Tendances e-santé 2016 et place de l’humain dans les soins

Lors de la visite de 66 Millions d’IMpatients au salon Paris Healthcare Week, porte de Versailles à Paris, du 24 au 26 mai, notre constat fut plein d’enthousiasme face aux progrès et aux innovations dans le domaine de la santé, plus mitigé sur la place laissée aux patients et à l’humain en général dans ce nouveau monde de plus en plus connecté.

Diagnostic et distribution de médicaments assistés par ordinateur, consultation à distance, robot-chirurgien, suivi médical à domicile et dispositifs médicaux connectés avec alertes intégrées… À l’heure de la réorganisation de l’hôpital autour des Groupement hospitaliers de territoire (GHT) et de l’évolution vers une médecine et une chirurgie ambulatoires en pleine croissance, les outils numériques deviennent indispensables. Il est heureux que soient inventées des solutions efficaces, mais il est également urgent d’humaniser ces dispositifs, qui doivent rester des outils dédiés à la sécurité et à la qualité des soins pour des professionnels de santé spécifiquement formés et des patients accompagnés avec bienveillance.

Le virage ambulatoire

L’un des principaux enjeux de l’hôpital aujourd’hui, notamment pour réduire les coûts de prise en charge des malades, est de faire en sorte que les hospitalisations ne durent pas plus de quelques heures et d’héberger de moins en moins de patients durant la nuit. Ainsi, que cela soit pour des soins, des examens ou même une chirurgie, lorsque c’est possible, le patient peut rentrer chez lui le jour même.

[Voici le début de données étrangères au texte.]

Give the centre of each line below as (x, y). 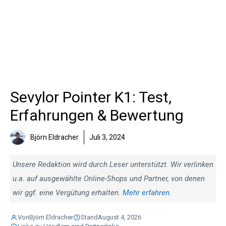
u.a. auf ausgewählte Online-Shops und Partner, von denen (109, 179)
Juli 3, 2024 (107, 137)
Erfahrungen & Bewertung (97, 115)
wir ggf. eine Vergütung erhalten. (68, 193)
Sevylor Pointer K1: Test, (91, 97)
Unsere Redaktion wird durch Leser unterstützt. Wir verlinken (113, 164)
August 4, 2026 (119, 217)
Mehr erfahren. (147, 193)
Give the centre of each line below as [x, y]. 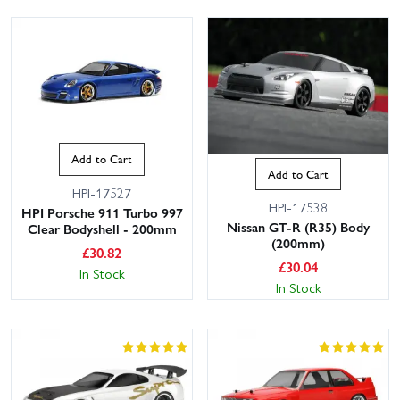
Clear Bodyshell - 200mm [102, 228]
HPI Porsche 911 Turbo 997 [102, 212]
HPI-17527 [102, 192]
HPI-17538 [298, 208]
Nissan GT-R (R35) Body [298, 227]
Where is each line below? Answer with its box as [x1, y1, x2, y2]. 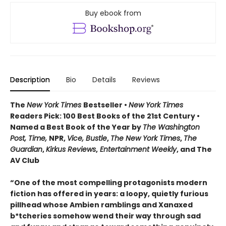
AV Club [10, 155, 39, 166]
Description [10, 75, 50, 85]
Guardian [10, 144, 42, 155]
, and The [177, 144, 212, 155]
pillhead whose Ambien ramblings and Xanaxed [10, 200, 193, 210]
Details [92, 75, 116, 85]
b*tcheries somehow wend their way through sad [10, 211, 201, 221]
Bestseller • [83, 100, 129, 110]
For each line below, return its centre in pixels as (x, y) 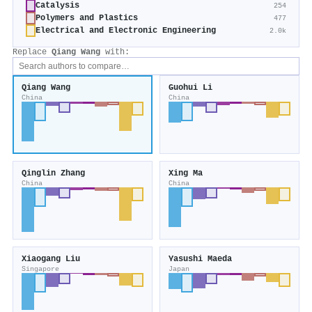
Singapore (40, 269)
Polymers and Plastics (87, 18)
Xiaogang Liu (51, 259)
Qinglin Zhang (53, 174)
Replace (32, 53)
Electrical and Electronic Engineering (126, 31)
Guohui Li (190, 88)
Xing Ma (186, 174)
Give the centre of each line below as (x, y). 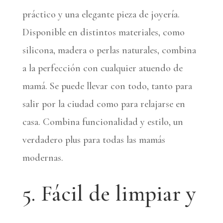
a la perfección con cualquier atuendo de (102, 68)
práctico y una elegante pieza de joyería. (101, 14)
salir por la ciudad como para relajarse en (104, 104)
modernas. (43, 158)
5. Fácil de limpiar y (109, 193)
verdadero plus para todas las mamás (94, 140)
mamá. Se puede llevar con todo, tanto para (107, 86)
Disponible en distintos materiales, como (103, 32)
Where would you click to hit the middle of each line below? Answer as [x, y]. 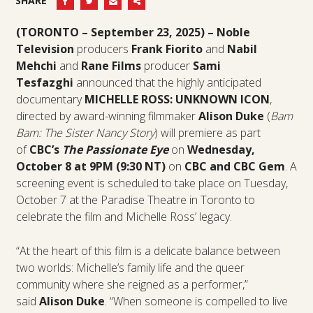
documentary [49, 99]
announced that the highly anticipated [168, 82]
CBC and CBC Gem [234, 166]
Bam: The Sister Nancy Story [85, 132]
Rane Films [111, 65]
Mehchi [36, 65]
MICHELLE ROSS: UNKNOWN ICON [177, 99]
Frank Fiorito [167, 49]
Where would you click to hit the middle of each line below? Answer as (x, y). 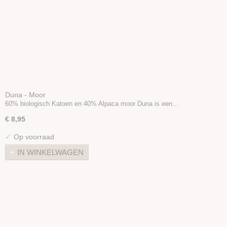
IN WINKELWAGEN (50, 153)
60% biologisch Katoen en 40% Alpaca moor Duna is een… (92, 103)
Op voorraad (33, 137)
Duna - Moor (25, 95)
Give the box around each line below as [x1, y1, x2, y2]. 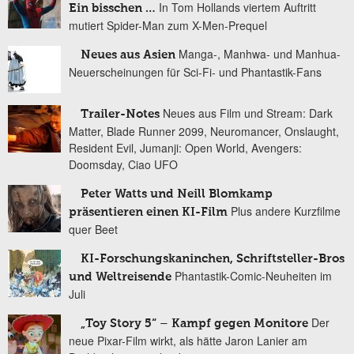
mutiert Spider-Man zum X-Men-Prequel [69, 17, 267, 34]
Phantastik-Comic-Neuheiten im [175, 268, 332, 284]
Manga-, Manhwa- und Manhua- [179, 46, 341, 62]
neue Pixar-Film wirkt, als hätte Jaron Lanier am [69, 333, 307, 349]
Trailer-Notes [81, 108, 160, 121]
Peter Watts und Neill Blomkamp [81, 188, 273, 201]
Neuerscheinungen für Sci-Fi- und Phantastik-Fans [69, 64, 322, 81]
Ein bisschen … [69, 2, 156, 15]
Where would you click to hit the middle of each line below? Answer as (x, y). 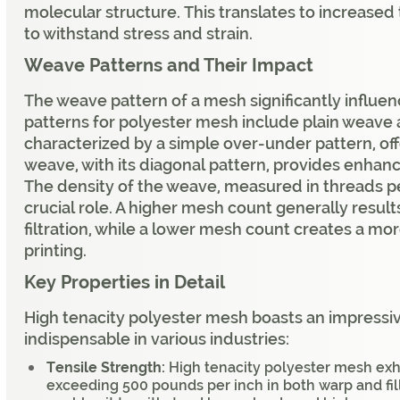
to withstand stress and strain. (138, 34)
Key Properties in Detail (125, 283)
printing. (55, 251)
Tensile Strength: (106, 368)
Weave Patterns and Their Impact (169, 66)
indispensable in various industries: (157, 339)
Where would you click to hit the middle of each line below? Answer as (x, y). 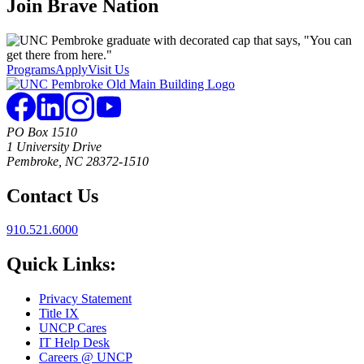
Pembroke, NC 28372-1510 (78, 161)
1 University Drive (54, 146)
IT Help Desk (74, 343)
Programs (31, 69)
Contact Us (52, 195)
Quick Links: (61, 264)
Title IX (59, 314)
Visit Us (108, 69)
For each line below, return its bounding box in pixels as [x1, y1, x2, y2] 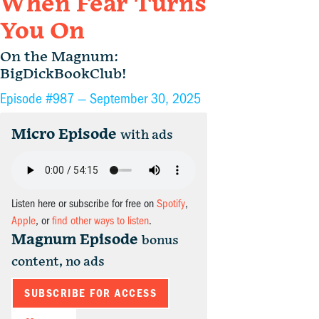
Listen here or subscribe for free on [11, 197, 157, 211]
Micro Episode [11, 126, 117, 144]
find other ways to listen [52, 214, 149, 228]
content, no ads [11, 254, 105, 270]
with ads [120, 127, 173, 143]
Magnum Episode [11, 231, 138, 249]
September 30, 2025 [90, 90, 201, 108]
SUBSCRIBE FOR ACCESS [24, 287, 157, 300]
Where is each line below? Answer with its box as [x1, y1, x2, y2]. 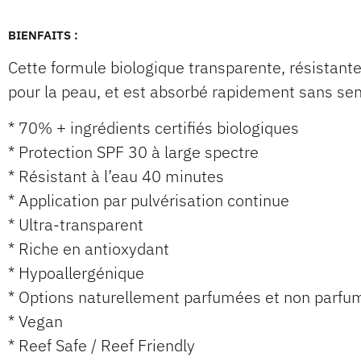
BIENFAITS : [8, 27, 78, 44]
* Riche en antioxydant [8, 237, 169, 259]
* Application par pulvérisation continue [8, 189, 289, 211]
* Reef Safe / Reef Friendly [8, 334, 195, 356]
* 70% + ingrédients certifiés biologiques [8, 116, 299, 139]
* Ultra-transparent [8, 213, 143, 235]
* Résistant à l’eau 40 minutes [8, 164, 224, 187]
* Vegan [8, 309, 63, 332]
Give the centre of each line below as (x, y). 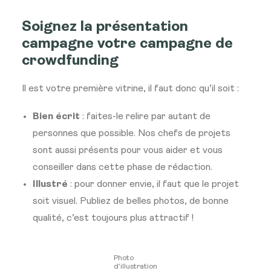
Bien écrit (56, 117)
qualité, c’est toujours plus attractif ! (113, 218)
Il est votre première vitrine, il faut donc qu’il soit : (130, 89)
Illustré (50, 184)
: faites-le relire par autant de (145, 117)
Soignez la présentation (105, 27)
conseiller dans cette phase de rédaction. (122, 168)
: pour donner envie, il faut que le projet (153, 184)
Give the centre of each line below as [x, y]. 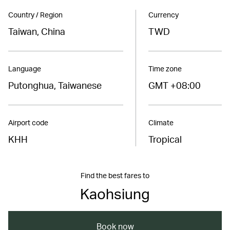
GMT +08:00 [174, 85]
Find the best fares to [115, 175]
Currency [163, 14]
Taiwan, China [37, 31]
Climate [161, 122]
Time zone [165, 68]
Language [25, 68]
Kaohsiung [115, 193]
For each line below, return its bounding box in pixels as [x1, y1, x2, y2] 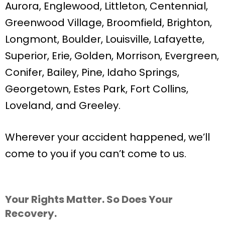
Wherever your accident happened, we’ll [5, 130, 210, 144]
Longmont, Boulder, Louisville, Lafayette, [5, 32, 204, 46]
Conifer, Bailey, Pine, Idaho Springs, [5, 65, 179, 79]
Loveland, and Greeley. [5, 98, 121, 113]
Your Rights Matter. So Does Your [5, 192, 173, 206]
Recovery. [5, 206, 57, 220]
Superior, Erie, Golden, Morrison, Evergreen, [5, 48, 219, 63]
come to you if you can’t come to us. [5, 146, 186, 161]
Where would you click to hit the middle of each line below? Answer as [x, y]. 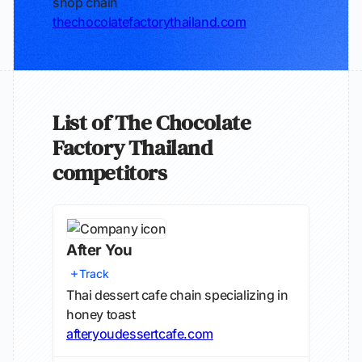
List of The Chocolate [152, 122]
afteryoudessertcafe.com [140, 334]
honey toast [101, 314]
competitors [110, 173]
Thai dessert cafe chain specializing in [177, 295]
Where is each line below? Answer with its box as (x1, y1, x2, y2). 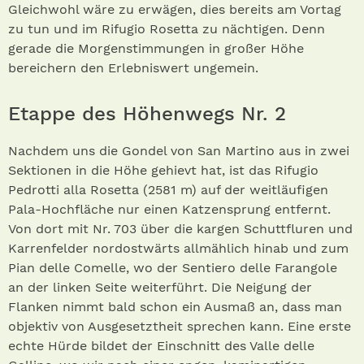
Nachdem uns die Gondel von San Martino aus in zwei (8, 143, 349, 159)
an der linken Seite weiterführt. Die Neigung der (8, 279, 312, 296)
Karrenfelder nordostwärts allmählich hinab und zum (8, 240, 349, 257)
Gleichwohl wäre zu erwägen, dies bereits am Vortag (8, 2, 341, 18)
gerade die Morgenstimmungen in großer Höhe (8, 41, 304, 57)
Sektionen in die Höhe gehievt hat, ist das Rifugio (8, 162, 318, 179)
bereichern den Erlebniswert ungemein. (8, 60, 258, 76)
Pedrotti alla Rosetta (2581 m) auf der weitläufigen (8, 182, 328, 198)

En France, en ce qui concerne la chirurgie ambulatoire, nous sommes de mieux en mieux organisés et l’objectif en 2016 est de faire en sorte qu’une intervention chirurgicale sur 2 se déroule sur le mode ambulatoire.

Monique Sorrentino, Directeur de l'hôpital Nord-Ouest, à Villefranche-sur-Saône-Tarare-Trévoux, précise que l’on accompagne désormais efficacement les patients de chirurgie ambulatoire avec des protocoles bien rôdés (appel des malades la veille ainsi que les jours suivants l’intervention) et qu’en outre cela a permis de réduire les infections nosocomiales.

Réinventer la relation soignant-soigné

En fait, pour Monique Sorrentino, la e-santé et les technologies de l’information sont des outils susceptibles de nous faire optimiser le temps mais également l’argent, afin que ces deux ressources soient alors réinvesties dans la relation soignant-soigné.

En effet, précise-t-elle, la culture de l’hôpital français est de mettre nos malades dans un lit, chose que nous savons très bien faire. Pourtant, selon elle, il faut désormais changer nos habitudes car mettre un malade dans un lit cela coûte très cher à la collectivité sans être forcément la meilleure option pour le malade, et ce sont des budgets que l’on ne met pas assez dans la relation soignant-soigné : « Il faudrait aujourd’hui que l’on investisse davantage sur l’embauche de métiers comme des infirmières coordinatrices, des psychologues, des diététiciens, des ergothérapeutes. Ce sont des activités qui sont très mal financées car tous les budgets sont consacrés aux patients installés dans un lit. Il n’est évidemment pas question de s’en passer pour tous ceux qui en ont besoin mais, contrairement aux idées reçues, la médecine ambulatoire ce n’est pas de réduire les interactions humaines, c’est au contraire les réinventer. On vit en ce moment une révolution culturelle à l’hôpital en travaillant sur des parcours de soins mieux adaptés et qui vont permettre d’intégrer une étape que nous maîtrisons mal en France, celle de la prévention aussi. »

L’accompagnement connecté

L’ambulatoire nécessite donc de nouvelles formes de prise en charge du patient et les outils connectés peuvent participer à cette prise en charge, en maintenant en outre un lien, nuit et jour, avec les équipes médicales dédiées.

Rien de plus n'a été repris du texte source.